Mona feels her cheeks growing warm as she thinks with embarrassment and pain to the fight with Hannah.
‘So you overheard that then …’ she says, ‘I’m really sorry, I didn’t mean for things to get so heated. I don’t know what happened. And I really shouldn’t have said all those things here – I haven’t even told Stella yet …’
She trails off, thinking for the first time about how she will tell the café’s owner that she is leaving. Since Mona started working here Stella has been as flexible and supportive of Mona’s other life as she can possibly be, and Mona feels a surge of guilt at leaving with such short notice. Although she doesn’t officially leave for Paris for another two weeks, she could do with some time to pack and organise things, but t
hat would give Stella hardly any time to find a new member of staff. Perhaps she should have mentioned the audition to Stella so this job doesn’t come as a total surprise, but she’d been so focused on doing well in it that she hadn’t thought of anything else. Her mind races, thinking about Stella’s reaction. Perhaps, like Hannah, she will be angry and Mona suddenly realises that Stella would have every right to be. Stella doesn’t work set hours at the café, but Mona imagines she will be in later that afternoon – she will tell her then. Better to do it in person, she thinks.
‘I won’t say anything!’ says Pablo, gesturing as though fastening a zip over his mouth, ‘Of course I won’t. It won’t be the same without you, but I’m also happy.’
He is suddenly behind the counter and pulling her into a hug before she really knows what is happening. At first she resists, taken off guard, but then she sinks into his firm arms and feels a lump forming in her throat. Mona expects him to say something to her about the fight that he obviously overheard, but he doesn’t, and she is grateful for his tact.
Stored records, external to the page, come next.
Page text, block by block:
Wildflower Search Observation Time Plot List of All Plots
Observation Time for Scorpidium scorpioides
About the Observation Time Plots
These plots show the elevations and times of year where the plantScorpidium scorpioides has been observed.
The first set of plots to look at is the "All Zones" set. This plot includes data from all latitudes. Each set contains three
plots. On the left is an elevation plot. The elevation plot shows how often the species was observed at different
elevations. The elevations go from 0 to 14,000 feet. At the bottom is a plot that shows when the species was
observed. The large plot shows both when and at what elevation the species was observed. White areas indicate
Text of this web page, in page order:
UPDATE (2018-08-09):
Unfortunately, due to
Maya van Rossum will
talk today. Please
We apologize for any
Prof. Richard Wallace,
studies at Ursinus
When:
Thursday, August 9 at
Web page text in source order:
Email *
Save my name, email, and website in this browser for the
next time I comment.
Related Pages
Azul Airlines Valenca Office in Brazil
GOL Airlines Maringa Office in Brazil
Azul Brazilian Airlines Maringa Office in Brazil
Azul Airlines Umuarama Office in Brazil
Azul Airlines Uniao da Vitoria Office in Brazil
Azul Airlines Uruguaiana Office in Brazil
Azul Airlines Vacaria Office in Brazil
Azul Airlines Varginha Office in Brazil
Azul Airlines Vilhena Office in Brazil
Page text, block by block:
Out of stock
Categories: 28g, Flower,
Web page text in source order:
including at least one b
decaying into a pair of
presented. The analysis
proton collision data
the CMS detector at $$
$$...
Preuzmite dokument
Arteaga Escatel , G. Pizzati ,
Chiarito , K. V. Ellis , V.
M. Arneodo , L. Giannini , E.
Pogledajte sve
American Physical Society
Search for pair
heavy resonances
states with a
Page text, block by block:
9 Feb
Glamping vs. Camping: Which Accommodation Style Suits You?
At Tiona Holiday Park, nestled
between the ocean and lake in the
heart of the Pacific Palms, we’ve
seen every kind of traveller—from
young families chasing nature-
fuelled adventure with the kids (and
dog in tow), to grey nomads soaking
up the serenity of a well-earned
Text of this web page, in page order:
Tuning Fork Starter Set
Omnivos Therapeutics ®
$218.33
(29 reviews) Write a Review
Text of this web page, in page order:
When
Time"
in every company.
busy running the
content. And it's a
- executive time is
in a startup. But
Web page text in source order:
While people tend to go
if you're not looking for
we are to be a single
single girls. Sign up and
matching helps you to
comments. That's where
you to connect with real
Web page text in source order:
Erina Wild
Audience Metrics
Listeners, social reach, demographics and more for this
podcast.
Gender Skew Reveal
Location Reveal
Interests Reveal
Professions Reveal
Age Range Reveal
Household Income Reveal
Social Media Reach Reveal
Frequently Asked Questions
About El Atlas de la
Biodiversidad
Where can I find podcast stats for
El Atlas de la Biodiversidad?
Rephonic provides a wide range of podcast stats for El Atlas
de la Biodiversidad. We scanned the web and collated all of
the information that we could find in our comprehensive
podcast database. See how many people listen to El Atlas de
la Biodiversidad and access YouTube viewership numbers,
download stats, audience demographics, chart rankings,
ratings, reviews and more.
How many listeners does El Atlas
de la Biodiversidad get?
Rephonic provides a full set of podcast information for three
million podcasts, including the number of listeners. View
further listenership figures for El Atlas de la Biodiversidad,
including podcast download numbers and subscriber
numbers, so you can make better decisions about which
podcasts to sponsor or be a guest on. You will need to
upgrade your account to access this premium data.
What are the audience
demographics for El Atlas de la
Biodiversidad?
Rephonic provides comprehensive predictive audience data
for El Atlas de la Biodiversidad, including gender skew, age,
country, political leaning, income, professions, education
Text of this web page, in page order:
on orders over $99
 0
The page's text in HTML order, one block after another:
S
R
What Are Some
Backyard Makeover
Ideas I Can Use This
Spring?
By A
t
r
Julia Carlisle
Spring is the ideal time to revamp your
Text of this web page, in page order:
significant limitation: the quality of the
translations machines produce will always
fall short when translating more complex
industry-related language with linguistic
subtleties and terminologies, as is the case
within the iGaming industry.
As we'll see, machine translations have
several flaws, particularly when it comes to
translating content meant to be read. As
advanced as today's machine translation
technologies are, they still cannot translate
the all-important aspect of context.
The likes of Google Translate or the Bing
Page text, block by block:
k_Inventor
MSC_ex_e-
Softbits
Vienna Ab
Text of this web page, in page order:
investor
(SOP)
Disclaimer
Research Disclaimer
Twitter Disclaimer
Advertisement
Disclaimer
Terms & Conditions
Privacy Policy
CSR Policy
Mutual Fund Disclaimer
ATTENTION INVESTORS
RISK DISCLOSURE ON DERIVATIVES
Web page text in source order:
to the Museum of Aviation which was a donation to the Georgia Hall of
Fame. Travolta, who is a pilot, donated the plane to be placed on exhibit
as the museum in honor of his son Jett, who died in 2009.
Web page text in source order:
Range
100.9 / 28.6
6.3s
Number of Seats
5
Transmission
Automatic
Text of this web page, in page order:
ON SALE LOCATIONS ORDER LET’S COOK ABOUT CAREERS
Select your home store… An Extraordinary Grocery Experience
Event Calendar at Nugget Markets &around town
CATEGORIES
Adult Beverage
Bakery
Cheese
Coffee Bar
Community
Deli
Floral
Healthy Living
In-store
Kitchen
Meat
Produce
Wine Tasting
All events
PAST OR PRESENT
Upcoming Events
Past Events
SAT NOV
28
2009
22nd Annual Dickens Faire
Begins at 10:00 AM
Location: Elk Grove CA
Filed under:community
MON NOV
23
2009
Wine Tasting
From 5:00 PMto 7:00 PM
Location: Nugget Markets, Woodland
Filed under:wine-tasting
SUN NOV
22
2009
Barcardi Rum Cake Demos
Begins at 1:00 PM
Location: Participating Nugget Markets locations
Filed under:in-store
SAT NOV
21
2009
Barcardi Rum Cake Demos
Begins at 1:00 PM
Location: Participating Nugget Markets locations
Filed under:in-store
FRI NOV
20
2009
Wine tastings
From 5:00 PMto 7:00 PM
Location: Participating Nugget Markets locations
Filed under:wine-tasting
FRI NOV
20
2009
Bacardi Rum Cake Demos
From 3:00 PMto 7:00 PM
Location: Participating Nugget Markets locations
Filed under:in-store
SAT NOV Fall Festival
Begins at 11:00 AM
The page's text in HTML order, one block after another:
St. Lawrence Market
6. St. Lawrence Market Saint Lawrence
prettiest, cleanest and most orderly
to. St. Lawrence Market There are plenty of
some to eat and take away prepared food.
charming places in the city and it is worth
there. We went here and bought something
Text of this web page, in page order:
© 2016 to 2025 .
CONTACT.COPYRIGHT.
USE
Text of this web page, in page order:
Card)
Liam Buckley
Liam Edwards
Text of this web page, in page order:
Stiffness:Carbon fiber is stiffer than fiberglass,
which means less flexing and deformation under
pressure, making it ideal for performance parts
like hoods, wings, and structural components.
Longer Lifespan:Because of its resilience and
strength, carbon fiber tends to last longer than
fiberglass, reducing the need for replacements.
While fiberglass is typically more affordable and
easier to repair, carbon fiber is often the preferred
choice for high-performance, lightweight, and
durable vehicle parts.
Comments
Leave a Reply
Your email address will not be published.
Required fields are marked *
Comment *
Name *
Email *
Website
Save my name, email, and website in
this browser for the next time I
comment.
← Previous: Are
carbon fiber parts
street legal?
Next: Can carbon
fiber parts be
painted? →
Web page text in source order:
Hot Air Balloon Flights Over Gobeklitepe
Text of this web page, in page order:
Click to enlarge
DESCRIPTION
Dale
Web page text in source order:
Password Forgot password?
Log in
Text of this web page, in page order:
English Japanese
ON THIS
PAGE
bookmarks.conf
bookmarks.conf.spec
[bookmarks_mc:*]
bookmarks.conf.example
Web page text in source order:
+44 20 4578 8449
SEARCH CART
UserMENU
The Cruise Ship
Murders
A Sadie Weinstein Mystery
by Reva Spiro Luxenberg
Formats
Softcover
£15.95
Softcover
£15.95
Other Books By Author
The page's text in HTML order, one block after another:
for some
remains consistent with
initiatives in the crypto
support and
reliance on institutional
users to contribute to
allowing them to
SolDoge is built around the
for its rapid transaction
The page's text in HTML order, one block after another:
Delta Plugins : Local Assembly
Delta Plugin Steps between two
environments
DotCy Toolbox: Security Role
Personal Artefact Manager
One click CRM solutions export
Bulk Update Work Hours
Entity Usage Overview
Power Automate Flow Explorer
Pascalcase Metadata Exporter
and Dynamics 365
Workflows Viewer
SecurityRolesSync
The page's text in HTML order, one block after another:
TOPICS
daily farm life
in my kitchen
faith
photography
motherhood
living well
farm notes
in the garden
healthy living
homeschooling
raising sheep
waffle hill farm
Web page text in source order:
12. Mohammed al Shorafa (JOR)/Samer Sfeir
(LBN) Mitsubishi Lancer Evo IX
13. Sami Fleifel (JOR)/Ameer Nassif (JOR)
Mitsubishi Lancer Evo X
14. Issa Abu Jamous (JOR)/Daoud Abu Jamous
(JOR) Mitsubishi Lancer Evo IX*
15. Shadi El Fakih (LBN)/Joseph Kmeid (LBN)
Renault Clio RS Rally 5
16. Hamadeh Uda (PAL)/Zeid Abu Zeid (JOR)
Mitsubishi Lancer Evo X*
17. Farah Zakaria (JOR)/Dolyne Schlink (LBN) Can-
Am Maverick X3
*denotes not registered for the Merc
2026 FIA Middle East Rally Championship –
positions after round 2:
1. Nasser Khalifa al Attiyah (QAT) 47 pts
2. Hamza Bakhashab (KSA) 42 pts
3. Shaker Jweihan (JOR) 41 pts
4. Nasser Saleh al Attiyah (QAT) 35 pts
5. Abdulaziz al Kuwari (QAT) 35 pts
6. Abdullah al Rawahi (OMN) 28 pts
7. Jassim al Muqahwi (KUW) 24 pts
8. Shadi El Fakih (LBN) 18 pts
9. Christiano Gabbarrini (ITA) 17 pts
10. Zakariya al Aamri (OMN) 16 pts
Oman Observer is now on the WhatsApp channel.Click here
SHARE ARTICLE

Pablo has always been so good to her and Hannah, and it has made working here all this time easier somehow. She thinks of her own parents, whom she isn’t particularly close to, sees perhaps once a year and hasn’t had a chance to speak to yet, and realises that for the past five years it’s often been Pablo who has heard her news before her mum and dad, as they chat during shared shifts or early morning breakfasts before the café fills with people. Since leaving for London all those years ago Mona has had to find a new sort of family in the city. At times she has felt envious of Hannah and her relationship with her parents. They get on well and it is easy for her to get on a train and see both her parents, and both at the same time. She sometimes thinks that Hannah takes their closeness, and the fact that her parents still live together, for granted. But she doesn’t blame her for it – she would do the same if she were in her position. Over the years Mona has learnt to need her real family less and less, partly because they are so far away that she has had to, and partly because during that time she has grown up and made her own life, her own network. Her London family has shifted over the years and is a mismatched, unusual sort of group made up of friends and colleagues. For the past five years Pablo has been part of that family.